• **EXERCISE AIM**
When a line of the entries contains "show", please list that line.

• **RECORDS PROVIDED**
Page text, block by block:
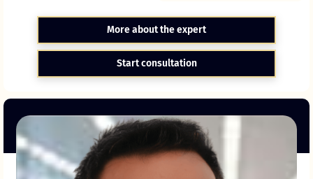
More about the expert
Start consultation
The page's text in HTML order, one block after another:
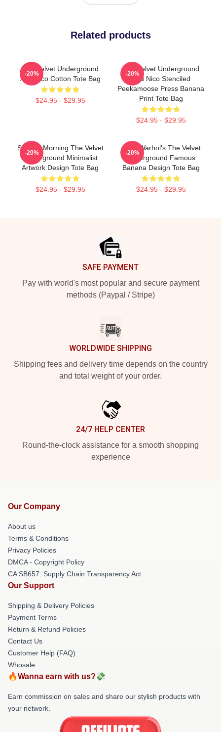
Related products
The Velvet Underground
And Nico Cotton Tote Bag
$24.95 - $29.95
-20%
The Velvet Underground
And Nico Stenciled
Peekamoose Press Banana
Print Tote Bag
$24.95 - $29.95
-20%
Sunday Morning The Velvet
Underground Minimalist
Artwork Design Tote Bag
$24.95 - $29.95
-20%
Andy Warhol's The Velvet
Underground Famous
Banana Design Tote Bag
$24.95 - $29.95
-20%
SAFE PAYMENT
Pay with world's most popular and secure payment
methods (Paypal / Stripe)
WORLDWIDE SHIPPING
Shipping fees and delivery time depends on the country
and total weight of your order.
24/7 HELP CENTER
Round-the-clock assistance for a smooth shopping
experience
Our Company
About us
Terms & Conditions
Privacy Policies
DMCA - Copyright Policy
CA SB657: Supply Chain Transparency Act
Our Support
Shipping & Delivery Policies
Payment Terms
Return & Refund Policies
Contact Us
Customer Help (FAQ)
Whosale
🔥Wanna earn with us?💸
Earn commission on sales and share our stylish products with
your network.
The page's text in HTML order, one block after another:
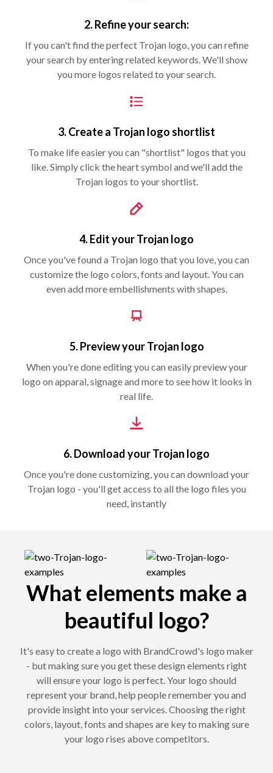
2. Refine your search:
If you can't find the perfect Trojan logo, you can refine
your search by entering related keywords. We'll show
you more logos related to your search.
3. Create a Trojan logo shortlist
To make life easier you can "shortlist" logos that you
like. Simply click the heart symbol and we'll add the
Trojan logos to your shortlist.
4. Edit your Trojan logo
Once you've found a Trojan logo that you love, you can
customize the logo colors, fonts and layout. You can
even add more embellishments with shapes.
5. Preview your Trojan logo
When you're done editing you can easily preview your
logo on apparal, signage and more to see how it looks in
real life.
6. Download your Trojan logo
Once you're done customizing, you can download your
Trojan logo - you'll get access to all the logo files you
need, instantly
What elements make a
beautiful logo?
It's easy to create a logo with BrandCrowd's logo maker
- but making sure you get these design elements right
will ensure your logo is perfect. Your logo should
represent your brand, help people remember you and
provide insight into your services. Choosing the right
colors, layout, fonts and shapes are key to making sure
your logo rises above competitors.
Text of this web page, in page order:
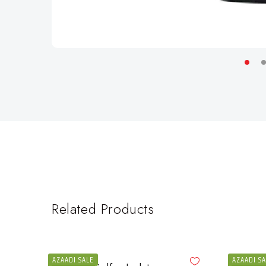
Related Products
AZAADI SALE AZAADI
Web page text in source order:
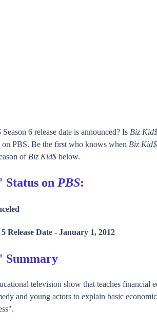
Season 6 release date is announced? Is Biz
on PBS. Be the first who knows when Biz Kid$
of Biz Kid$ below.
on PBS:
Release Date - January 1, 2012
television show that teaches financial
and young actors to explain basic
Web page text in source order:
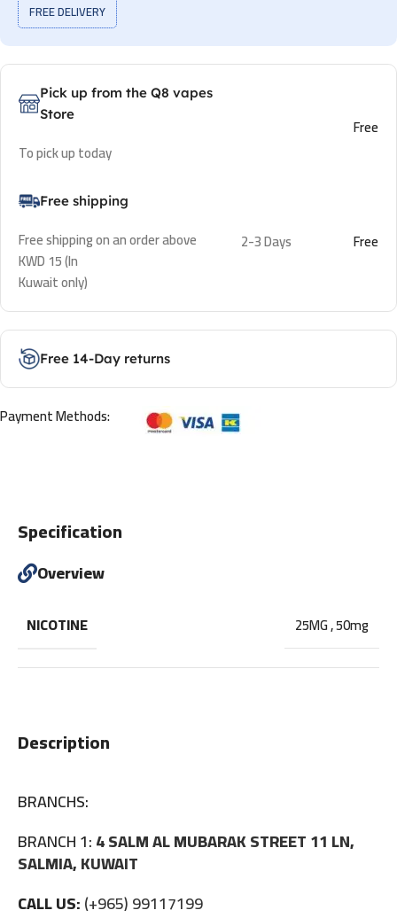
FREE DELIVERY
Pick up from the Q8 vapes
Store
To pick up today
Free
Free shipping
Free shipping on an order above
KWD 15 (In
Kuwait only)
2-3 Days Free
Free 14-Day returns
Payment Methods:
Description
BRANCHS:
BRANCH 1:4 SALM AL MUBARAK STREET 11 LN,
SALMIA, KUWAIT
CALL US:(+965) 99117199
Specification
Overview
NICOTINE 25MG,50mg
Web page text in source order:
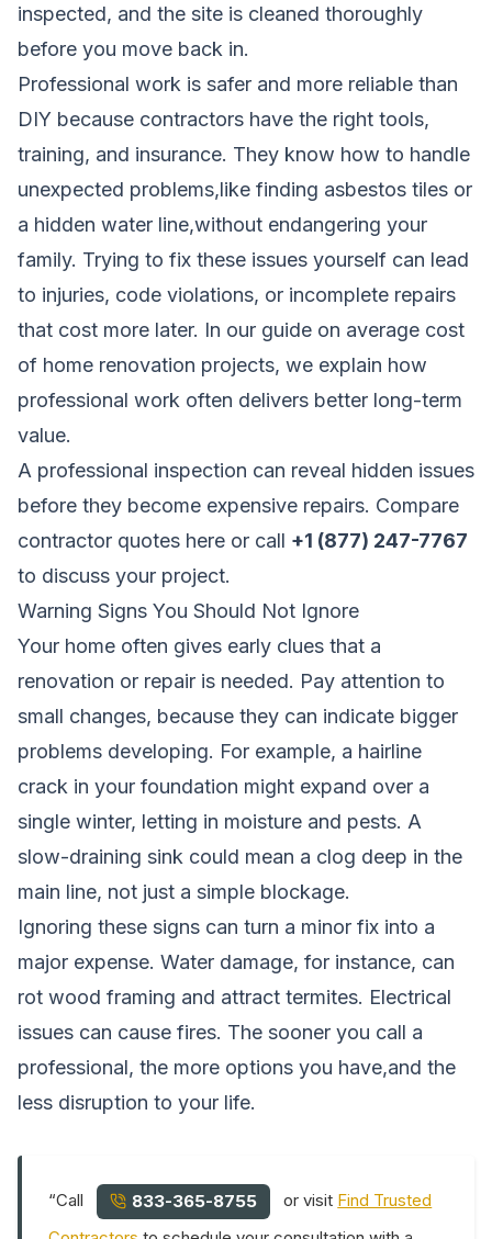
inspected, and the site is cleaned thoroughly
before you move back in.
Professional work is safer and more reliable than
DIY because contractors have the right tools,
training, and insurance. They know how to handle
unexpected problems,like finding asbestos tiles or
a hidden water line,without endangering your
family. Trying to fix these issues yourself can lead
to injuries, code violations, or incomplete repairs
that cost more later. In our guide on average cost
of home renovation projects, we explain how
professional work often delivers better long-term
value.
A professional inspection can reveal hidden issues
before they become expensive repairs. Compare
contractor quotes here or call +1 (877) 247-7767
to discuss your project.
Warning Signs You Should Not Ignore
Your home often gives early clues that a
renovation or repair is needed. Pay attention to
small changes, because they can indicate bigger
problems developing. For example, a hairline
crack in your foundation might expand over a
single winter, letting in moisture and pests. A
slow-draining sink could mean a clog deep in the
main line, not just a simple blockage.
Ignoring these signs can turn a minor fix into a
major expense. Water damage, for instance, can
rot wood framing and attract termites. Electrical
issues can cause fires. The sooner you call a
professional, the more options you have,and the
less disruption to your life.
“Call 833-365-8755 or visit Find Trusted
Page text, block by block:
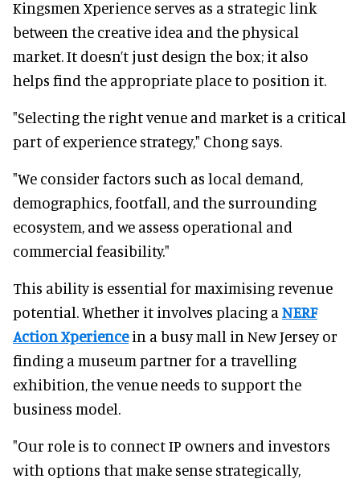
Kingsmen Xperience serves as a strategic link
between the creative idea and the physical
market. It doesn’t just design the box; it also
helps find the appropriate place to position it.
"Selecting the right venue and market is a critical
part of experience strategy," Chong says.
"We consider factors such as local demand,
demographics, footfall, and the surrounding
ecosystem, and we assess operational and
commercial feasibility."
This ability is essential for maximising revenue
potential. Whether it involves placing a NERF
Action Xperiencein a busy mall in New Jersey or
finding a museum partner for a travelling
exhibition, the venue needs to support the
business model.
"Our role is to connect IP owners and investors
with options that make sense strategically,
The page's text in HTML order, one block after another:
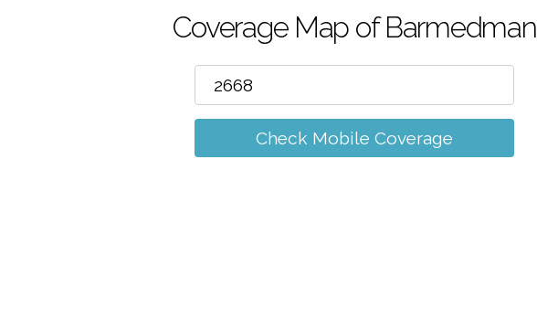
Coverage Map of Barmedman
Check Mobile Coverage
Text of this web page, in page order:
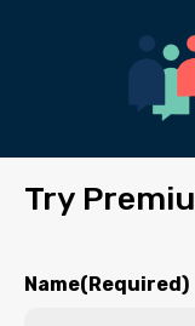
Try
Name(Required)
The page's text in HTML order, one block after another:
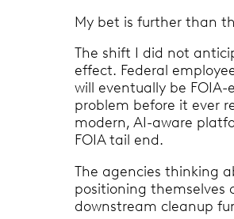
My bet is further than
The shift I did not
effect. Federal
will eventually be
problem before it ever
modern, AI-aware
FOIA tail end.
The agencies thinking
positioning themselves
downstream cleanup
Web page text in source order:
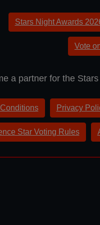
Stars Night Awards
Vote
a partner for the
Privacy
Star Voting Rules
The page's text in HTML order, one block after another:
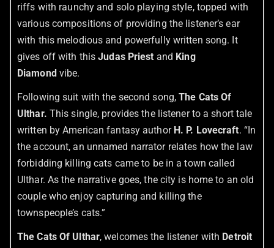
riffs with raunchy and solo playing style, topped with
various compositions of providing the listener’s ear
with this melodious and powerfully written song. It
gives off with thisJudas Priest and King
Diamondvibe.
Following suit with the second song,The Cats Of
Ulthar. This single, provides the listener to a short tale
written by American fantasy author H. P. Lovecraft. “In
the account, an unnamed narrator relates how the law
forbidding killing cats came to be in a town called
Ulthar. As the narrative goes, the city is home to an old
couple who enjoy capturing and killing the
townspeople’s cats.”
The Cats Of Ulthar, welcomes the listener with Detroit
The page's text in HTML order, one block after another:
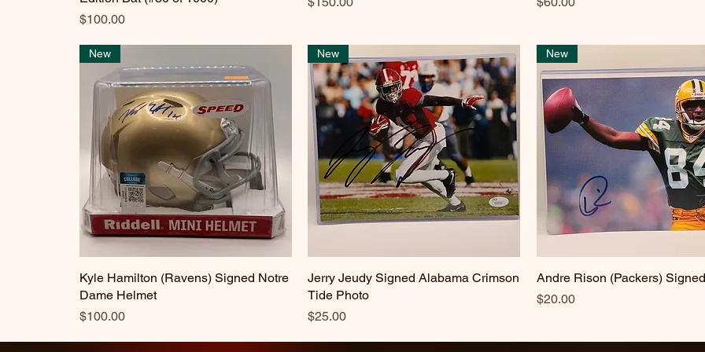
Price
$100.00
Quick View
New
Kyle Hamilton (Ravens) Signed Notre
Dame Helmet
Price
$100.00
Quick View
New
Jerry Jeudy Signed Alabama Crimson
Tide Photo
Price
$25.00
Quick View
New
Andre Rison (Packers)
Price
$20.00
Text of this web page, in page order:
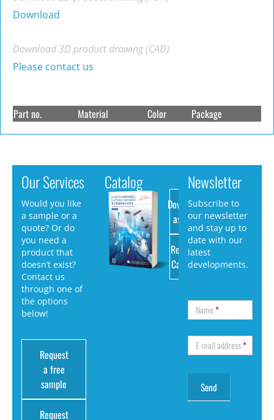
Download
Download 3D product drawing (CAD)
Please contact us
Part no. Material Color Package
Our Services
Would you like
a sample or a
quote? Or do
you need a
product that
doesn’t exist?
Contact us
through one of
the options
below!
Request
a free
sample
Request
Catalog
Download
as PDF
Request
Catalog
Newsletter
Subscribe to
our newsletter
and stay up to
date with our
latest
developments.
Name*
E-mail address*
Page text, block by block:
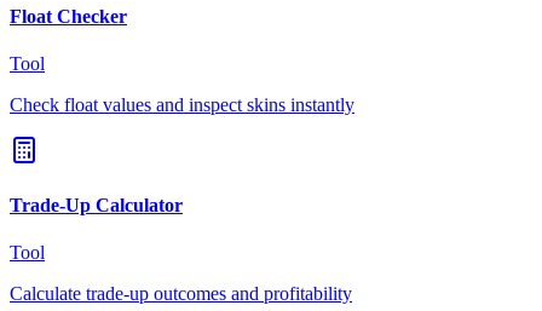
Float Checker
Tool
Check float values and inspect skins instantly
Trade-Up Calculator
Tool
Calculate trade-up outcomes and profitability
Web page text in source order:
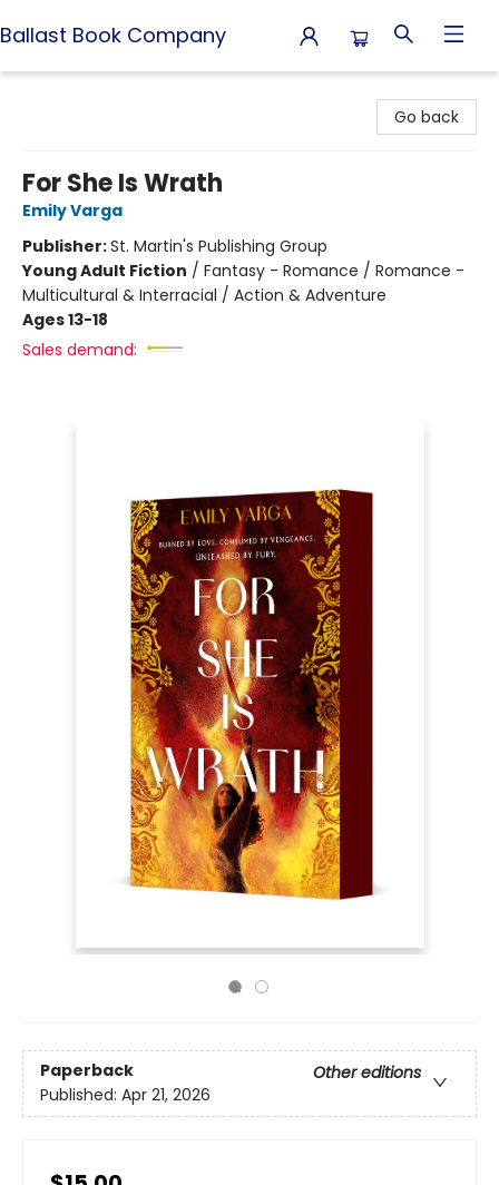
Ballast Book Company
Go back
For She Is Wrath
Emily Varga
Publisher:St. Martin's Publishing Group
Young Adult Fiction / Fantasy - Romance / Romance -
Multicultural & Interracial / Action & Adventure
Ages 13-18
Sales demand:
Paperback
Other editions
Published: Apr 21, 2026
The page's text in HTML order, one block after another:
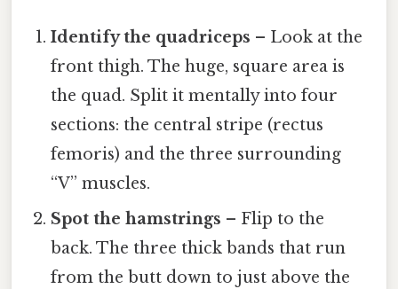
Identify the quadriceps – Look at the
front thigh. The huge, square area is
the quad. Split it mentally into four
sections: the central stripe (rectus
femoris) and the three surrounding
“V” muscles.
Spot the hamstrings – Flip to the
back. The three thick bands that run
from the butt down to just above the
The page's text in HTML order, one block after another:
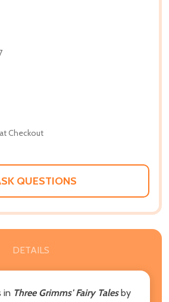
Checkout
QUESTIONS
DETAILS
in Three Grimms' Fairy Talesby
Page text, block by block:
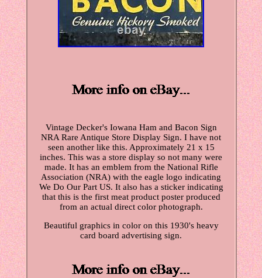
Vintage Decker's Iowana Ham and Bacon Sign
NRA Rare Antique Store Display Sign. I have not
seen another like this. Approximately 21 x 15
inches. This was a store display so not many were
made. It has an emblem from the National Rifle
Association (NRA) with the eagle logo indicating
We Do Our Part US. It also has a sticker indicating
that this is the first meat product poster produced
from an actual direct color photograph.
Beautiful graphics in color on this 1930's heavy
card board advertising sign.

• **RESULT**
your search by entering related keywords. We'll show
television show that teaches financial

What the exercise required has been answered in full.